Making Old Things New

Let me start by saying that I didn’t want to do a “rework” project for UFOvember. When Bobbi Gentili from Geeky Bobbin sent the sign up sheet, I was on vacation and by the time I got home, the only slots left were for “rework” or “rehome”. I knew I didn’t want to give any of my UFOs away, so I signed up for “rework”.

I knew exactly which project I would work on. These 25 quilt blocks were first made between 1992 and 1995. The original plan was for a king-sized Bear’s Paw quilt for our bed with cream sashing and cornerstones. I finished all of the blocks, started sewing some sets of two together with sashing before I got busy, packed all of the blocks and the fabric in a large paper bag and set it aside in our basement. (Note, that was before 1995 and I still do not sleep under a quilt I have made!)

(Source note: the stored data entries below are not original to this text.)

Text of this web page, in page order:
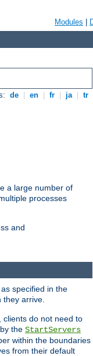
Modules
de en fr ja tr
a large number of
processes
and
specified in the
arrive.
clients do not need to
the StartServers
within the boundaries
from their default
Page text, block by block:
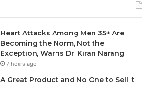
Heart Attacks Among Men 35+ Are
Becoming the Norm, Not the
Exception, Warns Dr. Kiran Narang
7 hours ago
A Great Product and No One to Sell It
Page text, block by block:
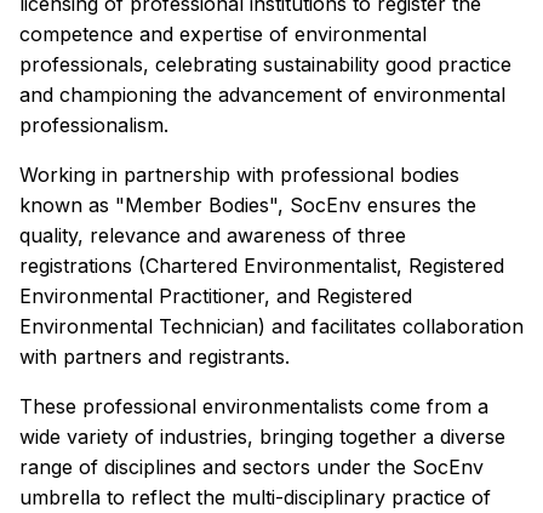
competence and expertise of environmental
professionals, celebrating sustainability good practice
and championing the advancement of environmental
professionalism.
Working in partnership with professional bodies
known as "Member Bodies", SocEnv ensures the
quality, relevance and awareness of three
registrations (Chartered Environmentalist, Registered
Environmental Practitioner, and Registered
Environmental Technician) and facilitates collaboration
with partners and registrants.
These professional environmentalists come from a
wide variety of industries, bringing together a diverse
range of disciplines and sectors under the SocEnv
umbrella to reflect the multi-disciplinary practice of

Unfortunately, around 1999, we had a 100-year flood in our town and sewage backed up into our basement. Yes, the same basement where I stored a paper bag full of cream, navy, blue and green fabrics with my blocks.

It took a few days to find the bag and we promptly threw all of the fabric in the washing machine on the hottest water to disinfect it. At the time, we were washing every piece of clothing and fabric we found, so it was quickly washed, dried and put into a plastic bin. When I got around to looking at it, the navy had bled onto the cream on almost all of the squares. Here are a few examples:

I really loved some of the fabrics in this quilt and I wanted to find a way to redeem and reuse these blocks. So I sorted them, pressed the blocks and the fabric, and put it in a bin until I decided what to do with it. Over the years, I raided the bin and used the navy border fabric for other projects. When I needed a patch for a quilt made with fabric that matched one of the blocks, I snipped it out of a block because the washed and worn block was a closer match to the quilt than the new fabric.

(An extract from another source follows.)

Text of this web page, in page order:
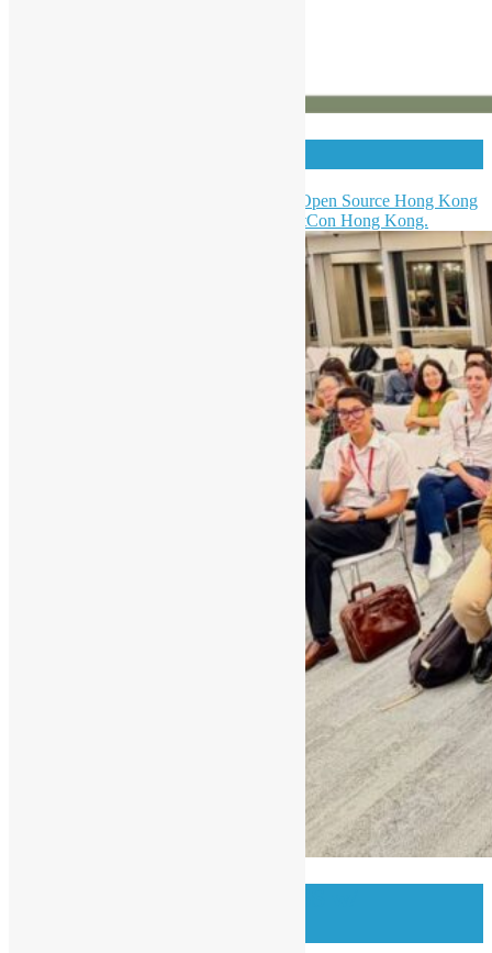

When I pulled out the box, I had 25 blocks (including the one with a square missing and these fabrics:

So, I decided to make a quilted jacket. My style is pretty tailored, so I took this jacket pattern, which I already had at home.

I cut out some oversized backing pieces from plain muslin, then fitted quilt squares to them. I used some of the existing sashing strips to extend key parts of the pattern. I also discovered that when quilt squares have been washed, they create these lovely nests on the back.

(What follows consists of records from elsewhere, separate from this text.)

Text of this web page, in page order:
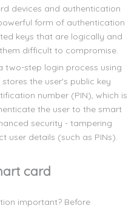
devices and authentication
form of authentication
keys that are logically and
difficult to compromise.
two-step login process using
the user's public key
number (PIN), which is
the user to the smart
security - tampering
user details (such as PINs).
card
important? Before
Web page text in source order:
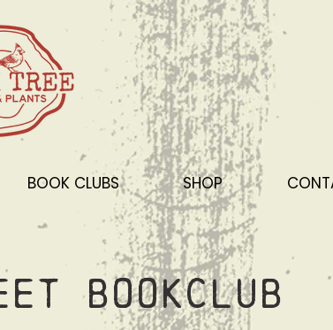
BOOK CLUBS SHOP
Bookclub

I had a nest this size for every couple of squares.

I decided to quilt a chevron on the back center panel, cross hatching on the front and back side panels and the sleeves, and angled lines on the front center panels.

I even got my serger out – I don’t think I have used it for at least 5 years!

I finished it with facings cut from the border prints. On the straight hems at the bottom and for the sleeves, I did a wider border print.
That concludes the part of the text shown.